Stored items:
■ ■ ■

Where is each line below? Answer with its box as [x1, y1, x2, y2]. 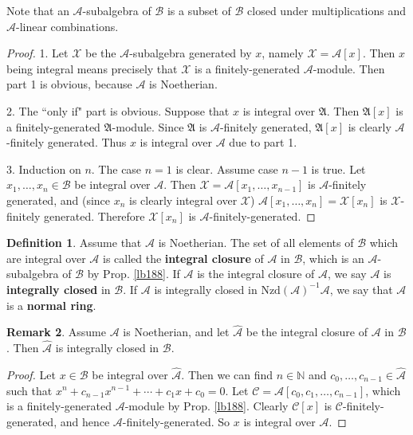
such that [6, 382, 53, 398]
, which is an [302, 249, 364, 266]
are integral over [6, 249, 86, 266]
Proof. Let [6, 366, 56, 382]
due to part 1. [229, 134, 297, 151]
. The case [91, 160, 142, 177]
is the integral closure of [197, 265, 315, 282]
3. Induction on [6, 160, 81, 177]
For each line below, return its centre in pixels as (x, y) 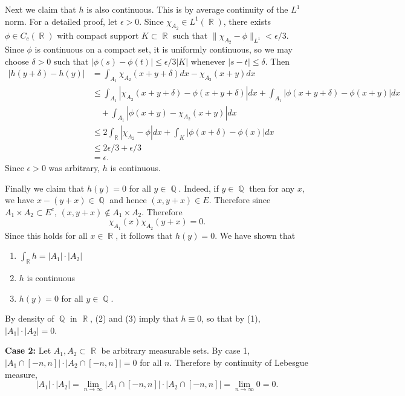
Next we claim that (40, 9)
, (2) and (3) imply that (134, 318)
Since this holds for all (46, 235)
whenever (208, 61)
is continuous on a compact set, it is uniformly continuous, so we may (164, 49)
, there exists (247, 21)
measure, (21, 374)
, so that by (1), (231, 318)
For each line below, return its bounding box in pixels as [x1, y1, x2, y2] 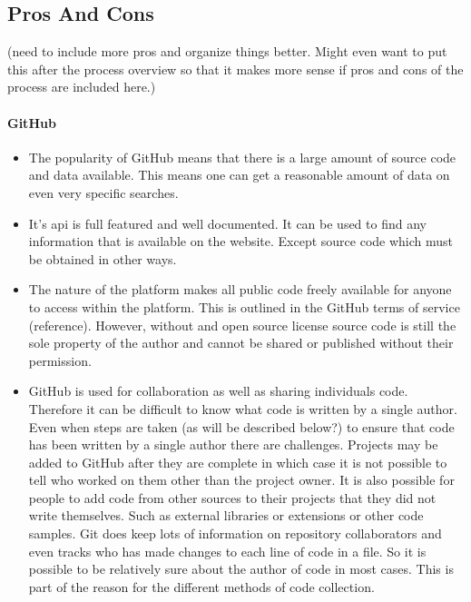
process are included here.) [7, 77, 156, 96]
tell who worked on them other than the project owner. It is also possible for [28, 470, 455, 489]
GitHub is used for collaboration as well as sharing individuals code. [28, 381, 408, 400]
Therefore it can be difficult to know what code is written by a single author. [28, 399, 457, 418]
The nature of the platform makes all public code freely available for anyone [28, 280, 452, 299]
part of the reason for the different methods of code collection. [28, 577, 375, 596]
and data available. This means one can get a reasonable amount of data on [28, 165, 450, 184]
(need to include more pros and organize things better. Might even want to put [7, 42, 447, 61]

■ ■ ■

The whole of the data needs to be copied word for word, though not its pictures.

# PROBLEM SOLUTION
Where is each line below? Answer with its box as [x1, y1, x2, y2]. 
such that [6, 382, 53, 398]
, which is an [302, 249, 364, 266]
are integral over [6, 249, 86, 266]
Proof. Let [6, 366, 56, 382]
due to part 1. [229, 134, 297, 151]
. The case [91, 160, 142, 177]
is the integral closure of [197, 265, 315, 282]
3. Induction on [6, 160, 81, 177]
For each line below, return its centre in pixels as (x, y) 
Next we claim that (40, 9)
, (2) and (3) imply that (134, 318)
Since this holds for all (46, 235)
whenever (208, 61)
is continuous on a compact set, it is uniformly continuous, so we may (164, 49)
, there exists (247, 21)
measure, (21, 374)
, so that by (1), (231, 318)
For each line below, return its bounding box in pixels as [x1, y1, x2, y2] 
process are included here.) [7, 77, 156, 96]
tell who worked on them other than the project owner. It is also possible for [28, 470, 455, 489]
GitHub is used for collaboration as well as sharing individuals code. [28, 381, 408, 400]
Therefore it can be difficult to know what code is written by a single author. [28, 399, 457, 418]
The nature of the platform makes all public code freely available for anyone [28, 280, 452, 299]
part of the reason for the different methods of code collection. [28, 577, 375, 596]
and data available. This means one can get a reasonable amount of data on [28, 165, 450, 184]
(need to include more pros and organize things better. Might even want to put [7, 42, 447, 61]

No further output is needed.